▸ Supplied information:
• • • • • • •
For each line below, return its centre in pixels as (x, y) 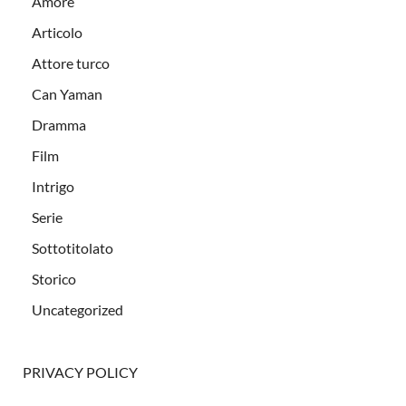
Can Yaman (67, 93)
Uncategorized (77, 309)
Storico (54, 278)
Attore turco (71, 63)
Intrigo (53, 186)
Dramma (59, 124)
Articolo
• • • • • • •
▸ What you have to do:
Repeat the material above word for word and skip every image in it.

▸ Task output:
For each line below, return its centre in pixels as (x, y) 
Can Yaman (67, 93)
Uncategorized (77, 309)
Storico (54, 278)
Attore turco (71, 63)
Intrigo (53, 186)
Dramma (59, 124)
Articolo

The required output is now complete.